§ Assigned task
The expected output is each line below containing "push", copied in full.

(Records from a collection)
"""
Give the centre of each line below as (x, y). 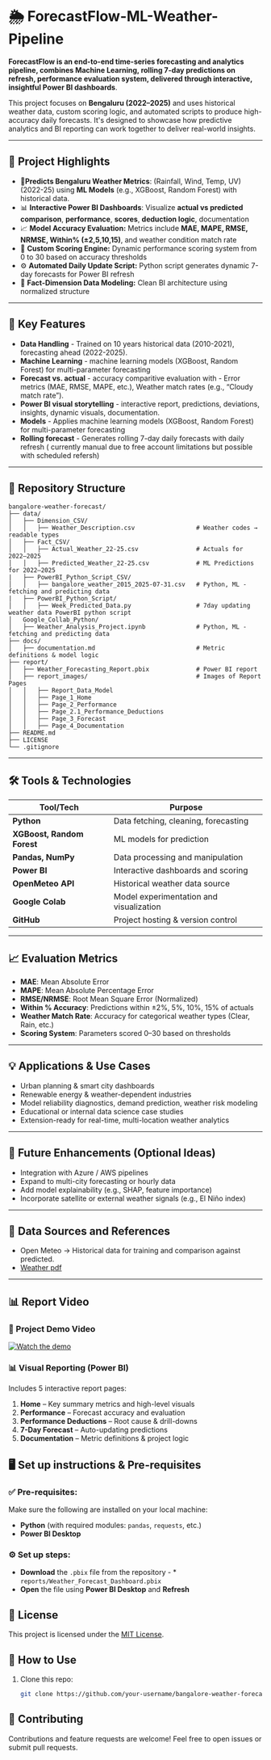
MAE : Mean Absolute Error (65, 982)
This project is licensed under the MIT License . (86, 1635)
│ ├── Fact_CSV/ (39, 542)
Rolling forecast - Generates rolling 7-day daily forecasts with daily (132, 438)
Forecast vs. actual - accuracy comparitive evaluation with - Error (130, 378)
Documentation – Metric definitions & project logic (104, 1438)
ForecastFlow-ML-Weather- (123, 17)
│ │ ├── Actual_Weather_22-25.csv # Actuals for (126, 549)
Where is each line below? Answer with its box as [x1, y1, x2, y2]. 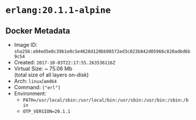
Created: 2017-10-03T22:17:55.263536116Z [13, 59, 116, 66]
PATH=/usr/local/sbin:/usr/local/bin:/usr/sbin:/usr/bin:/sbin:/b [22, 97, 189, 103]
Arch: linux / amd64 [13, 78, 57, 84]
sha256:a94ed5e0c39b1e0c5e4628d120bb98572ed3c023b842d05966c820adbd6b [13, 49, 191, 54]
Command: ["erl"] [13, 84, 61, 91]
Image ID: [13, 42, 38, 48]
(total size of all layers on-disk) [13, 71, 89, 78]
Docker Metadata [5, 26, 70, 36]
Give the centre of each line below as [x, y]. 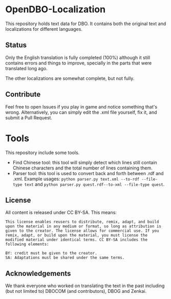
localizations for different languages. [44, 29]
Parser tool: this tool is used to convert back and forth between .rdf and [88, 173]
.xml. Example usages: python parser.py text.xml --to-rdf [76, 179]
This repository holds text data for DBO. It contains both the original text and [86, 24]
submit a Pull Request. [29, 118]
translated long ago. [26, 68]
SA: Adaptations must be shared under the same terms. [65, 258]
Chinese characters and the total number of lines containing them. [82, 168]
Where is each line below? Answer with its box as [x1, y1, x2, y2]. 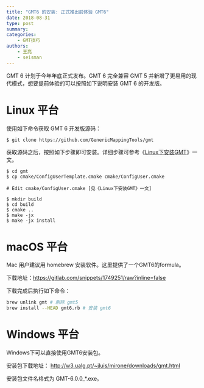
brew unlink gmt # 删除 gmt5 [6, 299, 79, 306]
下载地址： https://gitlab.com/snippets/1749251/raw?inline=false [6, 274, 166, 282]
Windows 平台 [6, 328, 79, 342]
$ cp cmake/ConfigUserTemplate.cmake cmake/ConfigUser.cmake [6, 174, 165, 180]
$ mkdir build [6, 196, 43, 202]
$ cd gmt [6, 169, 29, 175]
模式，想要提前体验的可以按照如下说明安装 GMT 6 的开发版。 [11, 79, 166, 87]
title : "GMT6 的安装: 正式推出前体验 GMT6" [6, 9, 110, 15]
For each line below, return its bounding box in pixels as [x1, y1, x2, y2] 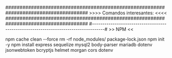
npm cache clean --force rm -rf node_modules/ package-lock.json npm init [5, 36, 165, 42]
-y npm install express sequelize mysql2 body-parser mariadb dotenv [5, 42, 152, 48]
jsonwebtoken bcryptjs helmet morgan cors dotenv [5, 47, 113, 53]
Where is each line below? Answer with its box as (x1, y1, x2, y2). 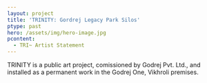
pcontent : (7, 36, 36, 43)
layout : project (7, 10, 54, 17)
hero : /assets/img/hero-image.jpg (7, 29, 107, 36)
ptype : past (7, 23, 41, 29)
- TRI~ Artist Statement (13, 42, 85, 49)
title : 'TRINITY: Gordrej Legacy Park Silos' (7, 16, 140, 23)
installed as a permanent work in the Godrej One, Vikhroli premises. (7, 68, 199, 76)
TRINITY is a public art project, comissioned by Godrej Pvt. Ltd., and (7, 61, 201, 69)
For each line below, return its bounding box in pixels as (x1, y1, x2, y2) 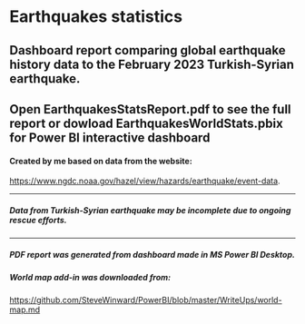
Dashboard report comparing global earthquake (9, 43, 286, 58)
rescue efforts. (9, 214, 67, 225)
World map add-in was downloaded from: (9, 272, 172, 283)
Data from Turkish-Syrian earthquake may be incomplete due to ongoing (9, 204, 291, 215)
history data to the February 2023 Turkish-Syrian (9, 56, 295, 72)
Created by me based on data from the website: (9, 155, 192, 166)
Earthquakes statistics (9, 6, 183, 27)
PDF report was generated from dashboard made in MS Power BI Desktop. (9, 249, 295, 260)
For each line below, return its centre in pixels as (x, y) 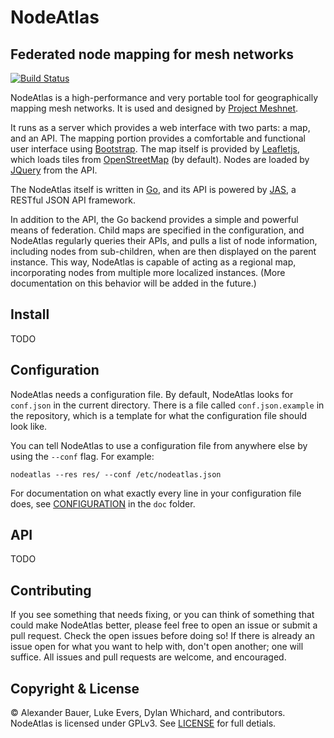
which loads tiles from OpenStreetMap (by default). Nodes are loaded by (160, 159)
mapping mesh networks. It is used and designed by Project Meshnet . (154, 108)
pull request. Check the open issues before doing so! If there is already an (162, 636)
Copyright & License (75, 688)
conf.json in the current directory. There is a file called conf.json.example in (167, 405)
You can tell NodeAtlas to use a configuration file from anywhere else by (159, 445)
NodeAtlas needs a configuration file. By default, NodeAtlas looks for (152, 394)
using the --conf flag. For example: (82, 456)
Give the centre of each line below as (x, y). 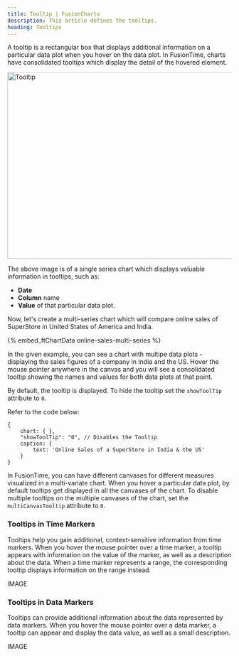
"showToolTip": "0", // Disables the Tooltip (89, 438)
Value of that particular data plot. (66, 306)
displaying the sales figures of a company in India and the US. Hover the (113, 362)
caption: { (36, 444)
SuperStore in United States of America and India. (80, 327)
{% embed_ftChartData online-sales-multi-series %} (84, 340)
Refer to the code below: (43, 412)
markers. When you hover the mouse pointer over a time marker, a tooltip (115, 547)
"""
"""
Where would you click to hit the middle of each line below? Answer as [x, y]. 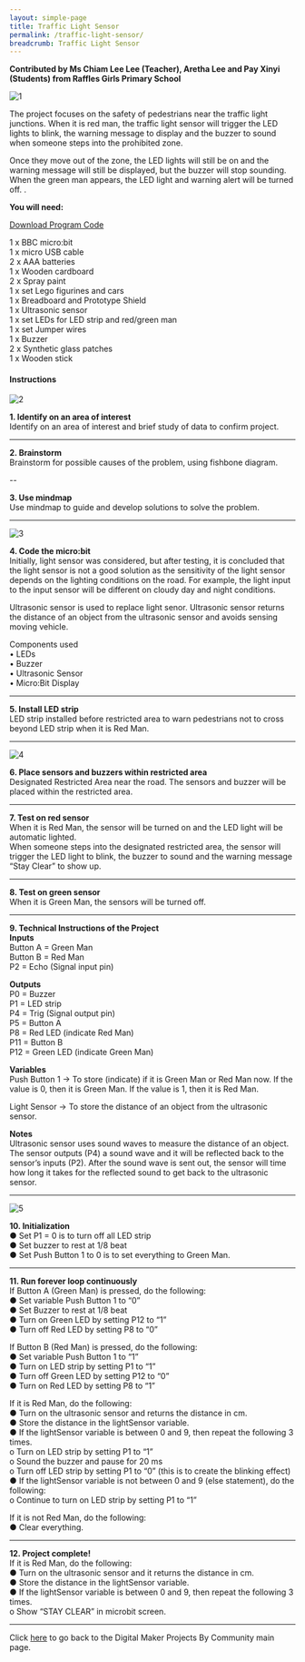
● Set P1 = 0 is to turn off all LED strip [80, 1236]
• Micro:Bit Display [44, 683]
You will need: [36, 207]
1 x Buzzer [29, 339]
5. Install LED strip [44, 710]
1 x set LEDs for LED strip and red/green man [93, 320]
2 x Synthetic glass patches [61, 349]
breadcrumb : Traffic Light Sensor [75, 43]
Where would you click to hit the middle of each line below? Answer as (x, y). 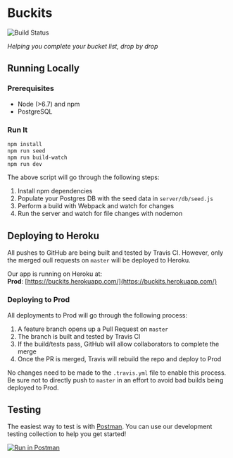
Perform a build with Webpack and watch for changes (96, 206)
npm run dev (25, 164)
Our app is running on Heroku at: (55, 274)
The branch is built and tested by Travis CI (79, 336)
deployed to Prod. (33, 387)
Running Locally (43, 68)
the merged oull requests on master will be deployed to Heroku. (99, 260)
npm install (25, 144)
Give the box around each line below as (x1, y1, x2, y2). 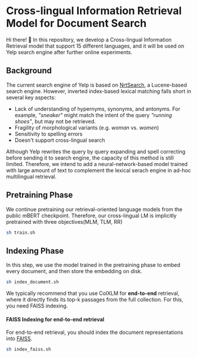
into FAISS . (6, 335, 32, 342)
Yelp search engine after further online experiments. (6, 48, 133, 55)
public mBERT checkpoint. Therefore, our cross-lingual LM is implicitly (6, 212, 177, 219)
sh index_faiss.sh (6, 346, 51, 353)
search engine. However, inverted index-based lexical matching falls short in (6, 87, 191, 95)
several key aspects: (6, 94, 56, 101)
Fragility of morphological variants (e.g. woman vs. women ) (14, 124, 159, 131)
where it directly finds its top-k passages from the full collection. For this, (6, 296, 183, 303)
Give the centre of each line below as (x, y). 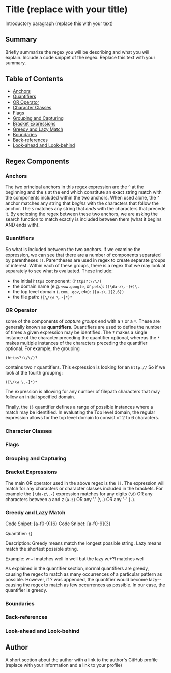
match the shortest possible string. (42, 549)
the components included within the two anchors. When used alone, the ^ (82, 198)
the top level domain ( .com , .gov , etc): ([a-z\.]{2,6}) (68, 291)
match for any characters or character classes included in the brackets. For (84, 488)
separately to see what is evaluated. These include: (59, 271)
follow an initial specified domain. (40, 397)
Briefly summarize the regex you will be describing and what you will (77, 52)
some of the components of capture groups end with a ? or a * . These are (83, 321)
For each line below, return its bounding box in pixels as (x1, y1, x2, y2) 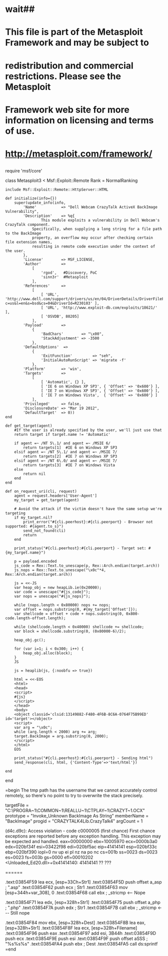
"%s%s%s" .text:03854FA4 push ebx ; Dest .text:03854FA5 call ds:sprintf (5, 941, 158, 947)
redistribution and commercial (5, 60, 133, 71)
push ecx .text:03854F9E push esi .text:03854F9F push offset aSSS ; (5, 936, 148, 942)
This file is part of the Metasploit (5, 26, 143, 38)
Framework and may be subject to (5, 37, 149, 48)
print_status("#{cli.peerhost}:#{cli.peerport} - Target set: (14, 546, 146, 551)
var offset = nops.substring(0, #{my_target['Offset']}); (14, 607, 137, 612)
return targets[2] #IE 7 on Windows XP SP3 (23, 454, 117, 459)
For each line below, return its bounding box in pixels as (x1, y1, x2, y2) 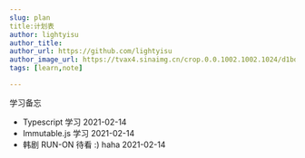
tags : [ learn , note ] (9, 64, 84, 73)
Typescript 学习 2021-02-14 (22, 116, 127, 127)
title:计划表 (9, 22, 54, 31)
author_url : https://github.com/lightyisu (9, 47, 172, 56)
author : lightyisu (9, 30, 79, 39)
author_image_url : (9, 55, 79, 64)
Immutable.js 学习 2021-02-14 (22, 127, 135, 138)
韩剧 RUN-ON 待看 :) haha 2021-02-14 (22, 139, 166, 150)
"""
"""
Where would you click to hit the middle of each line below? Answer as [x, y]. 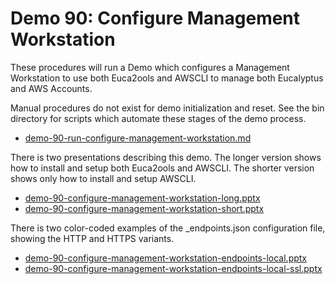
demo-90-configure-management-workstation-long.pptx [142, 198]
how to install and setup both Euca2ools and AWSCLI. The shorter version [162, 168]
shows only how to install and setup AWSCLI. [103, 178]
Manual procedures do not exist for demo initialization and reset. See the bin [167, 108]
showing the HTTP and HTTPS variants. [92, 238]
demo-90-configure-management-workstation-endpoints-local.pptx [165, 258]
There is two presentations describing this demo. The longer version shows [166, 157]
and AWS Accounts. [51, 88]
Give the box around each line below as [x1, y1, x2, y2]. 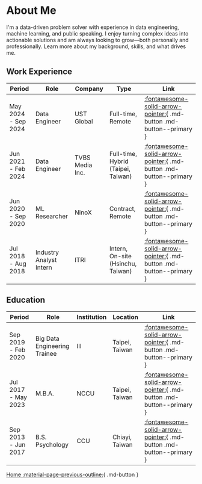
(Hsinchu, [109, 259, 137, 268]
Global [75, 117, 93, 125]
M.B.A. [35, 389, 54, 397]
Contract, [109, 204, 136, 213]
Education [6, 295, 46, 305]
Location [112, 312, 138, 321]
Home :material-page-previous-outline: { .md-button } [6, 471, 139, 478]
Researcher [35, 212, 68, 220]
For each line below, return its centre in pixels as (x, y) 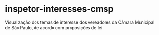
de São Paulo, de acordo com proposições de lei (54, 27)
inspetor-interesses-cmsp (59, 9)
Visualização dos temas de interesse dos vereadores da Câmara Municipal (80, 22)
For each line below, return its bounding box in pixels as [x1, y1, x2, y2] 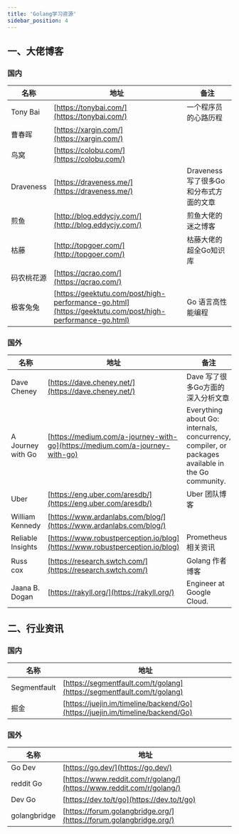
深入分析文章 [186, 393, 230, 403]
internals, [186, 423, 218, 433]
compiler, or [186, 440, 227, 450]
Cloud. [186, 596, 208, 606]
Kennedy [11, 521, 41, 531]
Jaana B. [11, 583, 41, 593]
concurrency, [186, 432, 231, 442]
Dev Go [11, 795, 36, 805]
"""
§ Response to this exercise
"%s%s%s" .text:03854FA4 push ebx ; Dest .text:03854FA5 call ds:sprintf (5, 941, 158, 947)
push ecx .text:03854F9E push esi .text:03854F9F push offset aSSS ; (5, 936, 148, 942)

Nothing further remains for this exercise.